Exercise aim
If a line in the entries below includes "outside", pick it out and copy it.

Study material
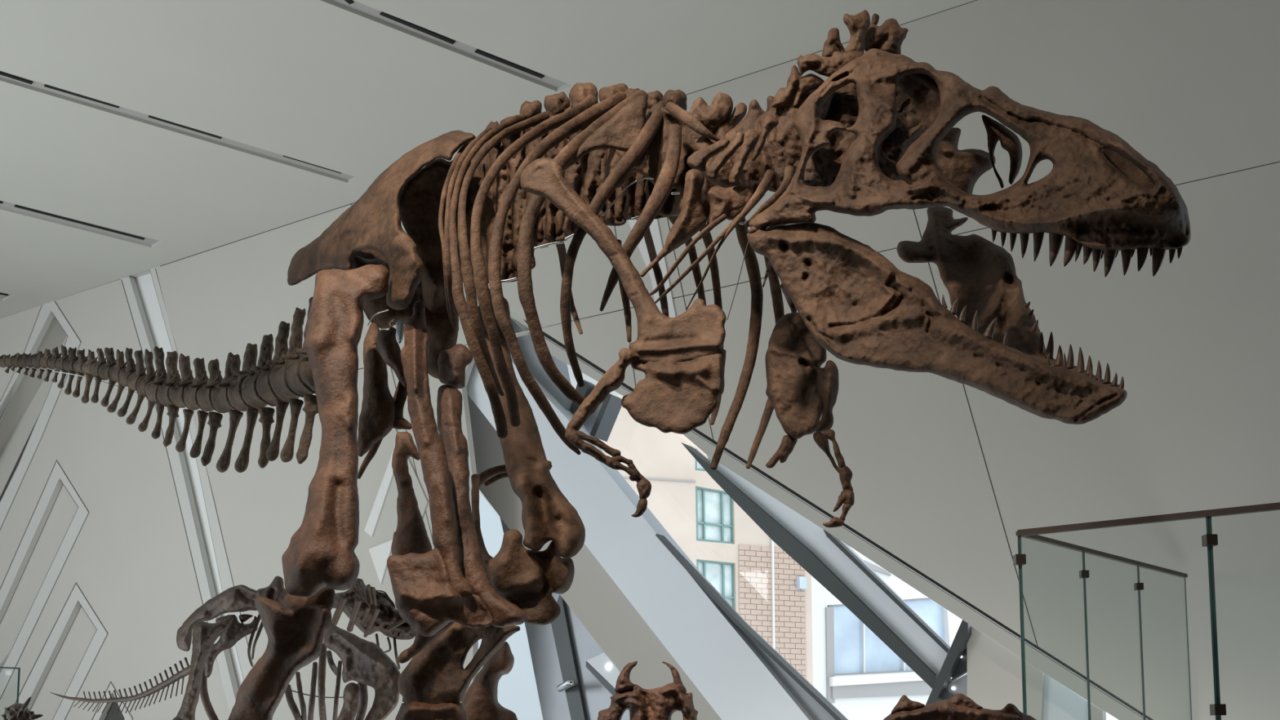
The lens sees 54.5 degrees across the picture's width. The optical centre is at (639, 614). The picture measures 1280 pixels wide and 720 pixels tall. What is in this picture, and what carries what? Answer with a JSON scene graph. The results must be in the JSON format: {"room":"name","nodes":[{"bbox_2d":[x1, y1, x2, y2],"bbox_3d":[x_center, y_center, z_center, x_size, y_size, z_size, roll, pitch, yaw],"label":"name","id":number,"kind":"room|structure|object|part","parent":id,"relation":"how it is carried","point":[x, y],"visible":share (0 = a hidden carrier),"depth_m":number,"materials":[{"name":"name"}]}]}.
{"room":"museum","nodes":[
{"label":"museum","id":0,"kind":"room"},
{"bbox_2d":[0,0,974,395],"bbox_3d":[-2.500,-4.835,8.050,23.000,0.500,25.000,0,-6,0],"label":"ceiling","id":1,"kind":"structure","parent":0,"point":[136,136],"depth_m":10.22,"materials":[{"name":"grey paint"}]},
{"bbox_2d":[0,0,1279,719],"bbox_3d":[-7.415,-0.183,15.132,32.504,7.625,0.370,-4,-7,32],"label":"wall","id":2,"kind":"structure","parent":0,"point":[112,536],"depth_m":8.92,"materials":[{"name":"grey"}]},
{"bbox_3d":[-10.249,-0.642,16.861,8.568,6.281,0.070,-4,-7,32],"label":"niche frame","id":3,"kind":"part","parent":2,"relation":"part of","materials":[{"name":"white paint"}]},
{"bbox_3d":[-8.653,0.293,15.735,5.412,4.036,0.070,-4,-7,32],"label":"niche frame","id":4,"kind":"part","parent":2,"relation":"part of","materials":[{"name":"white paint"}]},
{"bbox_3d":[-6.908,0.683,14.571,2.191,2.032,0.070,-4,-7,32],"label":"niche frame","id":5,"kind":"part","parent":2,"relation":"part of","materials":[{"name":"white paint"}]},
{"bbox_3d":[-5.919,1.108,13.890,0.875,0.687,0.070,-4,-7,32],"label":"niche frame","id":6,"kind":"part","parent":2,"relation":"part of","materials":[{"name":"white paint"}]},
{"bbox_3d":[-12.304,0.072,18.108,20.450,7.509,0.070,-4,-7,32],"label":"wall panel","id":7,"kind":"part","parent":2,"relation":"part of","materials":[{"name":"paint"}]},
{"bbox_3d":[-4.905,-1.049,13.464,2.616,5.888,0.070,-4,-7,32],"label":"recess frame","id":8,"kind":"part","parent":2,"relation":"part of","materials":[{"name":"white paint"}]},
{"bbox_3d":[-4.531,-1.078,13.226,2.462,5.881,0.070,-4,-7,32],"label":"recess frame","id":9,"kind":"part","parent":2,"relation":"part of","materials":[{"name":"white paint"}]},
{"bbox_3d":[-3.940,-3.186,13.068,3.660,1.718,0.070,-4,-7,32],"label":"wall panel","id":10,"kind":"part","parent":2,"relation":"part of","materials":[{"name":"paint"}]},
{"bbox_3d":[-3.171,-0.311,12.270,4.048,4.145,0.070,-4,-7,32],"label":"wall panel","id":11,"kind":"part","parent":2,"relation":"part of","materials":[{"name":"paint"}]},
{"bbox_3d":[-2.326,-0.992,11.769,0.873,1.568,0.050,-4,-7,32],"label":"niche frame","id":12,"kind":"part","parent":2,"relation":"part of","materials":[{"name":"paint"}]},
{"bbox_3d":[-1.487,-3.350,11.507,3.274,1.719,0.070,-4,-7,32],"label":"wall panel","id":13,"kind":"part","parent":2,"relation":"part of","materials":[{"name":"paint"}]},
{"bbox_2d":[478,491,542,719],"bbox_3d":[-1.453,-0.002,11.992,1.405,3.478,0.010,-4,-7,32],"label":"trim","id":14,"kind":"structure","parent":2,"relation":"attached to","point":[517,690],"depth_m":11.76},
{"bbox_3d":[-1.200,-0.864,11.061,2.809,3.320,0.070,-4,-7,32],"label":"wall panel","id":15,"kind":"part","parent":2,"relation":"part of","materials":[{"name":"paint"}]},
{"bbox_2d":[500,517,571,719],"bbox_3d":[-0.929,0.021,11.539,0.956,2.106,0.080,-4,-7,32],"label":"trim","id":16,"kind":"structure","parent":2,"relation":"attached to","point":[544,654],"depth_m":11.39,"materials":[{"name":"grey metal"}]},
{"bbox_2d":[551,594,587,719],"bbox_3d":[-0.627,0.411,11.208,0.409,1.262,0.060,-4,-7,32],"label":"trim","id":17,"kind":"structure","parent":2,"relation":"attached to","point":[561,627],"depth_m":11.19,"materials":[{"name":"grey metal"}]},
{"bbox_2d":[556,652,620,695],"bbox_3d":[-0.465,0.569,10.889,0.769,0.465,0.206,-4,-7,35],"label":"bar","id":18,"kind":"object","parent":2,"relation":"attached to","point":[601,666],"visible":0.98,"depth_m":10.82,"materials":[{"name":"grey metal"}]},
{"bbox_2d":[558,593,630,719],"bbox_3d":[-0.214,0.390,11.040,1.209,1.321,0.120,-4,-7,32],"label":"trim","id":19,"kind":"structure","parent":2,"relation":"attached to","point":[597,697],"depth_m":11.11,"materials":[{"name":"grey metal"}]},
{"bbox_2d":[467,395,721,719],"bbox_3d":[-0.613,-1.005,11.336,3.480,4.369,0.300,-4,-7,32],"label":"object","id":20,"kind":"structure","parent":2,"relation":"attached to","point":[593,597],"depth_m":10.88,"materials":[{"name":"grey metal"}]},
{"bbox_2d":[466,353,813,719],"bbox_3d":[-0.071,-0.933,10.592,3.698,4.071,0.250,-4,-7,32],"label":"beam","id":21,"kind":"structure","parent":2,"relation":"attached to","point":[719,660],"depth_m":10.24,"materials":[{"name":"grey metal"}]},
{"bbox_3d":[0.028,-3.452,10.542,0.812,1.720,0.070,-4,-7,32],"label":"wall panel","id":22,"kind":"part","parent":2,"relation":"part of","materials":[{"name":"paint"}]},
{"bbox_3d":[0.251,-1.989,10.245,0.827,1.232,0.070,-4,-7,32],"label":"wall panel","id":23,"kind":"part","parent":2,"relation":"part of","materials":[{"name":"paint"}]},
{"bbox_2d":[655,533,847,719],"bbox_3d":[0.928,0.153,9.733,1.825,1.746,0.120,-4,-7,32],"label":"trim","id":24,"kind":"structure","parent":2,"relation":"attached to","point":[833,712],"depth_m":9.74,"materials":[{"name":"grey metal"}]},
{"bbox_2d":[704,577,848,719],"bbox_3d":[0.956,0.159,9.882,1.816,1.750,0.200,-4,-7,32],"label":"trim","id":25,"kind":"structure","parent":2,"relation":"attached to","point":[810,704],"depth_m":9.58,"materials":[{"name":"grey metal"}]},
{"bbox_2d":[510,318,1044,719],"bbox_3d":[0.994,-1.071,10.185,5.872,4.418,0.332,-4,-7,32],"label":"window","id":26,"kind":"structure","parent":2,"relation":"in","point":[830,561],"depth_m":9.49,"materials":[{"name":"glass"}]},
{"bbox_3d":[-0.445,-1.841,11.214,0.392,0.482,0.050,-4,-7,32],"label":"frosted pane","id":27,"kind":"part","parent":26,"relation":"part of","materials":[{"name":"grey metal"}]},
{"bbox_3d":[2.318,0.571,9.117,0.193,0.267,0.060,-4,-7,32],"label":"node plate","id":28,"kind":"part","parent":26,"relation":"part of","materials":[{"name":"grey metal"}]},
{"bbox_3d":[2.335,0.342,9.154,0.181,0.344,0.060,-4,-7,32],"label":"node plate","id":29,"kind":"part","parent":26,"relation":"part of","materials":[{"name":"grey metal"}]},
{"bbox_3d":[1.075,-3.522,9.875,2.403,1.721,0.070,-4,-7,32],"label":"wall panel","id":30,"kind":"part","parent":2,"relation":"part of","materials":[{"name":"paint"}]},
{"bbox_2d":[509,310,1148,719],"bbox_3d":[1.245,-0.932,9.667,6.072,4.330,0.300,-4,-7,32],"label":"trim","id":31,"kind":"structure","parent":2,"relation":"attached to","point":[1035,657],"depth_m":8.99,"materials":[{"name":"beige paint"}]},
{"bbox_3d":[1.543,-1.199,9.331,2.758,2.995,0.070,-4,-7,32],"label":"wall panel","id":32,"kind":"part","parent":2,"relation":"part of","materials":[{"name":"paint"}]},
{"bbox_2d":[1043,673,1088,719],"bbox_3d":[2.986,0.657,8.726,0.359,0.517,0.100,-4,-7,32],"label":"window","id":33,"kind":"structure","parent":2,"relation":"attached to","point":[1060,702],"depth_m":8.70,"materials":[{"name":"clear glass"}]},
{"bbox_3d":[3.967,-3.715,8.035,5.284,1.723,0.070,-4,-7,32],"label":"wall panel","id":34,"kind":"part","parent":2,"relation":"part of","materials":[{"name":"paint"}]},
{"bbox_2d":[1090,702,1106,719],"bbox_3d":[3.147,0.751,8.565,0.111,0.296,0.100,-4,-7,32],"label":"window","id":35,"kind":"structure","parent":2,"relation":"attached to","point":[1096,713],"depth_m":8.53,"materials":[{"name":"glass"}]},
{"bbox_3d":[4.092,-0.179,7.583,4.738,5.391,0.070,-4,-7,32],"label":"wall panel","id":36,"kind":"part","parent":2,"relation":"part of","materials":[{"name":"paint"}]},
{"bbox_3d":[-2.500,2.425,7.286,23.000,0.100,25.000,0,-6,0],"label":"floor","id":37,"kind":"structure","parent":0,"visible":0},
{"bbox_2d":[0,666,20,703],"bbox_3d":[-3.792,0.824,7.207,0.009,1.067,0.515,-1,-6,9],"label":"display case","id":38,"kind":"object","parent":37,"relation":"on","point":[19,668],"visible":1,"depth_m":7.49,"materials":[{"name":"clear glass"}]},
{"bbox_2d":[0,696,42,719],"bbox_3d":[-2.809,1.279,5.547,0.400,1.816,0.400,0,-6,0],"label":"skull","id":39,"kind":"object","parent":37,"relation":"on","point":[18,711],"visible":1,"depth_m":5.52,"materials":[{"name":"grey metal"}]},
{"bbox_2d":[49,576,415,719],"bbox_3d":[-3.003,1.098,8.250,3.847,2.698,1.190,-2,-6,22],"label":"skeleton","id":40,"kind":"object","parent":37,"relation":"on","point":[364,662],"visible":0.88,"depth_m":7.92,"materials":[{"name":"grey metal"}]},
{"bbox_3d":[-2.754,1.496,7.551,0.451,1.758,0.159,-4,-7,36],"label":"leg","id":41,"kind":"part","parent":40,"relation":"part of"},
{"bbox_3d":[-1.640,0.342,7.305,0.553,0.613,0.142,-3,-7,25],"label":"shoulder blade","id":42,"kind":"part","parent":40,"relation":"part of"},
{"bbox_2d":[0,9,1191,719],"bbox_3d":[-1.727,0.008,5.860,8.244,4.426,1.684,-4,-7,36],"label":"skeleton","id":43,"kind":"object","parent":37,"relation":"on","point":[877,135],"visible":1,"depth_m":4.57,"materials":[{"name":"brown stone"}]},
{"bbox_3d":[-3.501,-1.496,8.109,0.654,0.200,0.007,0,-6,0],"label":"steel rod","id":44,"kind":"part","parent":43,"relation":"part of","materials":[{"name":"grey"}]},
{"bbox_3d":[-0.074,-1.189,4.104,0.769,0.832,0.136,-3,-7,29],"label":"shoulder blade","id":45,"kind":"part","parent":43,"relation":"part of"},
{"bbox_3d":[-0.051,-1.508,4.500,0.211,0.190,0.046,3,-7,-29],"label":"steel rod","id":46,"kind":"part","parent":43,"relation":"part of","materials":[{"name":"grey"}]},
{"bbox_2d":[597,661,697,719],"bbox_3d":[0.032,1.128,4.557,0.400,1.909,0.400,0,-6,0],"label":"skull","id":47,"kind":"object","parent":37,"relation":"on","point":[660,703],"visible":1,"depth_m":4.55,"materials":[{"name":"brown stone"}]},
{"bbox_2d":[883,693,1035,719],"bbox_3d":[1.129,1.176,4.400,0.610,1.781,0.403,0,-6,0],"label":"skull","id":48,"kind":"object","parent":37,"relation":"on","point":[959,707],"visible":1,"depth_m":4.32,"materials":[{"name":"brown stone"}]},
{"bbox_3d":[0.938,0.315,4.352,0.117,0.068,0.041,1,-6,-10],"label":"frill knob","id":49,"kind":"part","parent":48,"relation":"part of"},
{"bbox_3d":[1.133,0.306,4.351,0.137,0.061,0.047,0,-6,0],"label":"frill knob","id":50,"kind":"part","parent":48,"relation":"part of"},
{"bbox_3d":[1.308,0.338,4.349,0.099,0.054,0.034,0,-6,0],"label":"frill knob","id":51,"kind":"part","parent":48,"relation":"part of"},
{"bbox_2d":[1013,502,1279,719],"bbox_3d":[2.603,0.478,6.631,1.275,1.715,2.468,-1,-6,10],"label":"glass balustrade","id":52,"kind":"object","parent":37,"relation":"on","point":[1210,540],"visible":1,"depth_m":6.11,"materials":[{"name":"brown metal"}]},
{"bbox_3d":[2.665,-0.327,7.027,0.030,0.022,2.199,-6,-8,44],"label":"handrail","id":53,"kind":"part","parent":52,"relation":"part of","materials":[{"name":"brown metal"}]},
{"bbox_3d":[2.459,-0.453,5.828,1.388,0.030,0.030,-4,-7,36],"label":"handrail","id":54,"kind":"part","parent":52,"relation":"part of","materials":[{"name":"brown metal"}]},
{"label":"outside","id":55,"kind":"structure","parent":0,"visible":0},
{"bbox_2d":[479,395,813,685],"bbox_3d":[-0.107,-5.302,45.937,14.927,25.452,0.872,3,-7,-25],"label":"brick building","id":56,"kind":"structure","parent":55,"point":[769,589],"depth_m":47.16,"materials":[{"name":"beige paint"}]},
{"bbox_3d":[2.402,-5.906,47.333,0.709,0.894,0.050,3,-7,-25],"label":"pane","id":57,"kind":"part","parent":56,"relation":"part of","materials":[{"name":"glass"}]},
{"bbox_3d":[2.855,-3.790,47.325,1.695,2.110,0.050,3,-7,-25],"label":"pane","id":58,"kind":"part","parent":56,"relation":"part of","materials":[{"name":"clear glass"}]},
{"bbox_3d":[2.885,-1.022,47.048,1.707,2.088,0.050,3,-7,-25],"label":"pane","id":59,"kind":"part","parent":56,"relation":"part of","materials":[{"name":"clear glass"}]},
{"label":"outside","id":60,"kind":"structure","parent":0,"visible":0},
{"bbox_2d":[811,546,967,719],"bbox_3d":[12.513,2.074,57.108,13.006,14.821,0.962,3,-7,-25],"label":"building","id":61,"kind":"structure","parent":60,"point":[854,669],"depth_m":55.98,"materials":[{"name":"white stone"}]},
{"bbox_3d":[11.347,2.882,56.161,6.555,0.844,0.400,3,-7,-25],"label":"sill","id":62,"kind":"part","parent":61,"relation":"part of","materials":[{"name":"white stone"}]},
{"bbox_3d":[11.503,0.928,57.050,6.882,3.908,0.050,3,-7,-25],"label":"pane","id":63,"kind":"part","parent":61,"relation":"part of","materials":[{"name":"clear glass"}]}
]}

Problem solution
{"label":"outside","id":55,"kind":"structure","parent":0,"visible":0},
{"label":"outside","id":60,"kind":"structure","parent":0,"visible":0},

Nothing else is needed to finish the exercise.